Gene Profiling of Aortic Valve Interstitial Cells under Elevated Pressure Conditions: Modulation of Inflammatory Gene Networks

1Department of Agricultural and Biological Engineering, Mississippi State University, Mississippi State, MS 39762, USA
2Life Science and Biotechnology Institute, Mississippi State University, Mississippi State, MS 39762, USA
3Department of Basic Sciences, Mississippi State University, Mississippi State, MS 39762, USA
4Department of Animal Sciences, Purdue University, West Lafayette, IN 47907, USA

Received 7 March 2011; Revised 6 June 2011; Accepted 16 June 2011

Academic Editor: Adrian Chester

Copyright © 2011 James N. Warnock et al. This is an open access article distributed under the Creative Commons Attribution License, which permits unrestricted use, distribution, and reproduction in any medium, provided the original work is properly cited.

Abstract

The study aimed to identify mechanosensitive pathways and gene networks that are stimulated by elevated cyclic pressure in aortic valve interstitial cells (VICs) and lead to detrimental tissue remodeling and/or pathogenesis.
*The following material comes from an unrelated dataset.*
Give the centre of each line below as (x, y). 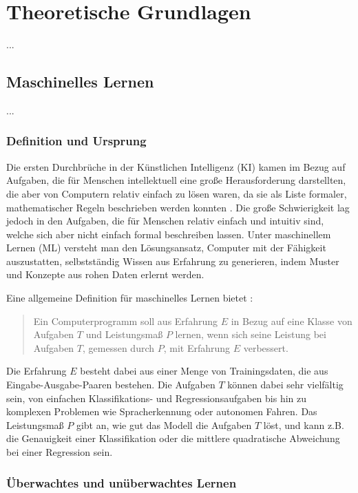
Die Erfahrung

Porcine aortic valve leaflets were exposed to cyclic pressures of 80 or 120 mmHg, corresponding to diastolic transvalvular pressure in normal and hypertensive conditions, respectively. Linear, two-cycle amplification of total RNA, followed by microarray was performed for transcriptome analysis (with qRT-PCR validation). A combination of systems biology modeling and pathway analysis identified novel genes and molecular mechanisms underlying the biological response of VICs to elevated pressure. 56 gene transcripts related to inflammatory response mechanisms were differentially expressed. TNF-α, IL-1α, and IL-1β were key cytokines identified from the gene network model. Also of interest was the discovery that pentraxin 3 (PTX3) was significantly upregulated under elevated pressure conditions (41-fold change). In conclusion, a gene network model showing differentially expressed inflammatory genes and their interactions in VICs exposed to elevated pressure has been developed. This system overview has detected key molecules that could be targeted for pharmacotherapy of aortic stenosis in hypertensive patients.